2.4. Preparation of Plant Materials Extracts
The plant materials evaluated were Nicotiana tabacum L., Tagetes minuta L., Carica papaya L., Capsicum annuum L. and Lantana camara L. All the plant materials were collected from different areas of Vhembe District Municipality. To ensure uniformity, the same measurement of 300 g/20 L or 15 g/L was used across the plant material extracts. Dry tobacco leaves were obtained from local farmers at Tshivhilwi village (latitude 22°84′9474″ S, longitude 30°64′3682″ E) in Thulamela local Municipality. Pestle and mortar were used to pound the leaves into powder. Three hundred grams of the pounded leaves was mixed with 20 L of water, sealed and allowed to stay for 24 h. The ripe fruits of Capsicum annum L. were obtained from local famers at Bale village (latitude 22°43′0450″ S, longitude 30°67′0104″ E) in Musina local Municipality. They were finely chopped, and three hundred grams was added into 20 L of water, sealed and allowed to stay for 24 h before spraying. The Carica papaya L. leaves were obtained at Manavhela village (latitude 23°10′4722″ S, longitude 30°45′6975″ E) in Collins Chabane local Municipality. The leaves of Tagetes minuta L. were obtained along the street at two different locations (Mashau village, latitude 23°14′2606″ S, latitude 30°19′3829″ E and Tshino village, latitude 23°10′8177″ S, latitude 30°401′4177″ E) in Makhado local Municipality. The leaves of Lantana camara L. were obtained from Tshino village, the same area where the leaves of Tagetes minuta L. were obtained. Fresh leaves were plucked and shade-dried to a very low moisture level. This was to ensure that the process of drying did not affect the potency of the active ingredients. Then, a pestle and mortar were used to pound the leaves to pulverize them to freely release the active ingredient in the leaves in water. Three hundred grams of the pounded leaves was mixed into 20 L of water, sealed and allowed to stay for 24 h before spraying.
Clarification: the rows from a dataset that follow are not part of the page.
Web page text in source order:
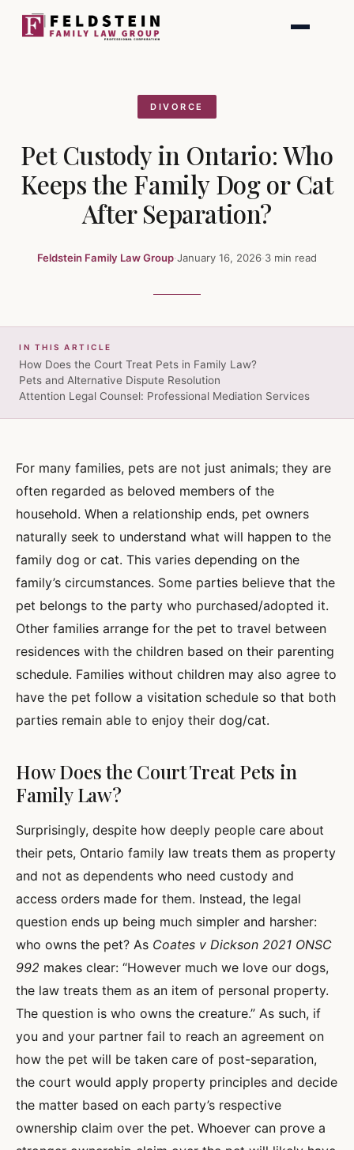
DIVORCE
Pet Custody in Ontario: Who
Keeps the Family Dog or Cat
After Separation?
Feldstein Family Law Group·January 16, 2026·3 min read
IN THIS ARTICLE
How Does the Court Treat Pets in Family Law?
Pets and Alternative Dispute Resolution
Attention Legal Counsel: Professional Mediation Services
For many families, pets are not just animals; they are
often regarded as beloved members of the
household. When a relationship ends, pet owners
naturally seek to understand what will happen to the
family dog or cat. This varies depending on the
family’s circumstances. Some parties believe that the
pet belongs to the party who purchased/adopted it.
Other families arrange for the pet to travel between
residences with the children based on their parenting
schedule. Families without children may also agree to
have the pet follow a visitation schedule so that both
parties remain able to enjoy their dog/cat.
How Does the Court Treat Pets in
Family Law?
Surprisingly, despite how deeply people care about
their pets, Ontario family law treats them as property
and not as dependents who need custody and
access orders made for them. Instead, the legal
question ends up being much simpler and harsher:
who owns the pet? As Coates v Dickson 2021 ONSC
992 makes clear: “However much we love our dogs,
the law treats them as an item of personal property.
The question is who owns the creature.” As such, if
you and your partner fail to reach an agreement on
how the pet will be taken care of post-separation,
the court would apply property principles and decide
the matter based on each party’s respective
ownership claim over the pet. Whoever can prove a
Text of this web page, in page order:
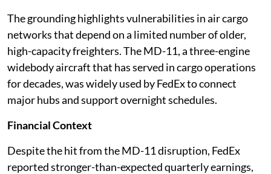
The grounding highlights vulnerabilities in air cargo
networks that depend on a limited number of older,
high-capacity freighters. The MD-11, a three-engine
widebody aircraft that has served in cargo operations
for decades, was widely used by FedEx to connect
major hubs and support overnight schedules.
Financial Context
Despite the hit from the MD-11 disruption, FedEx
reported stronger-than-expected quarterly earnings,
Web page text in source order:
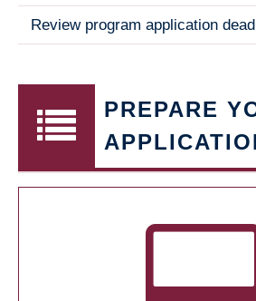
Review program application
PREPARE
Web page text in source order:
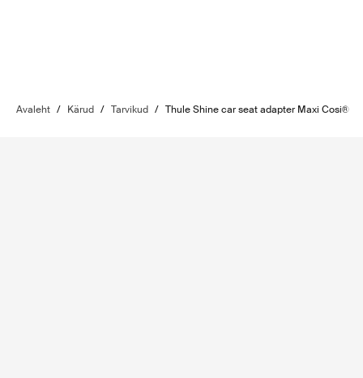
Avaleht / Kärud / Tarvikud / Thule Shine car seat adapter Maxi Cosi®
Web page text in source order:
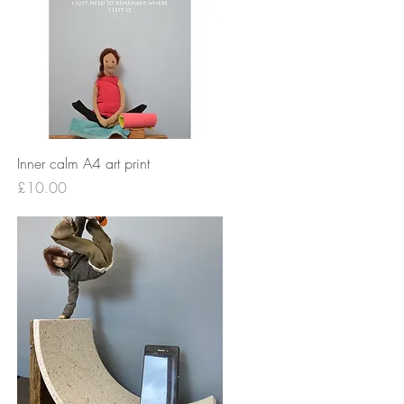
Quick View
Inner calm A4 art print
Price
£10.00

All the mixtures were then filtered using a filter to obtain a homogenous substance that was used for spraying the okra crops.
2.5. Data Analysis
Aphid abundance, leaf damage across sampling time and okra yield data were subjected to analysis of variance (ANOVA) using GenStat Release 18.2, VSN International Limited, Hempstead, UK. Mean comparisons for the individual treatments were done using Fishers Protected Least Significant Difference (LSD, p ≤ 0.05). A regression analysis was performed on aphids’ abundance against leaf damage and total leaf damage against okra yield using MS Excel 2016.
4. Discussion
This study showed that all five plant material extracts (
Carica papaya L.,
Tagetes minuta L.,
Nicotiana tabacum L.,
Lantana camara L. and
Capsicum annuum L.) varied in degrees of reduction of the aphid abundance. Plant material extract treatments were effective in reducing aphid abundance compared to synthetic pesticide (mercaptothion).
Carica papaya L. and
Targets minuta treatments were the most effective in reducing the aphid abundance and leaf damage. This might be attributed to the different insecticidal activity that are contained in these plant materials. Muzemu, et al. [
17] reported that plant extracts such as
Carica papaya L.,
Tagetes minuta L.,
Nicotiana tabacum L.,
Lantana camara L. and
Capsicum annuum L. contain insecticidal activities that act against different insect pests including aphids. Although the toxic level of
Carica papaya L. was not measured, its efficacy might be attributed to its leaf sap which contains groups of cysteine protease enzymes such as papain and produces alkaloid group compounds, terpenoids, flavonoids, and non-protein amino acids that are highly toxic to plant sucking insect pests such as aphids, spotted bollworms, and whiteflies [
18,
19]. This result is in support of Ahmad, et al. [
18] who reported that cysteine protease in
Carica papaya L. latex contains compounds such as alkaloids and flavonoids which inhibit the feeding power and the growth of insect pests and works as an efficient defense against insect pests. As suggested by Dunkel, et al. [
20] the efficacy of
Tagetes minuta L. extract might be attributed to different insecticidal compounds on leaves such as phenylpropanoids, carotenoids, flavonoids, phototoxin alphaterthieenyl and thiophenes which are effective in controlling insect pests. The other plant materials (
Nicotiana tabacum L.,
Lantana camara L. and
Capsicum annuum L.) were also effective in controlling the aphids than Mercaptothion. Due to the level of aphid resistance to mercaptothion observed, the smallholder farmers in Bale might be using this chemical without rotation which might have resulted in the aphids developing resistance. Regular application of the same synthetic pesticide often results in the build-up of insect pest resistance [
21]. Major problematic vegetable insect pests such as tomato bollworm (
Helicoverpa armigera), aphid (
Aphis gossypii), whitefly (
Bemisia tabaci) and the diamondback moth (
Plutella xylostella) have developed resistance because of using same insecticides such as pyrethroids and organophosphates, [
22]. Smallholder farmers in Vhembe District are expected to remain vulnerable to insect pests such as aphids in vegetable production if they continue using same insecticides such as mercaptothion to manage insect pests.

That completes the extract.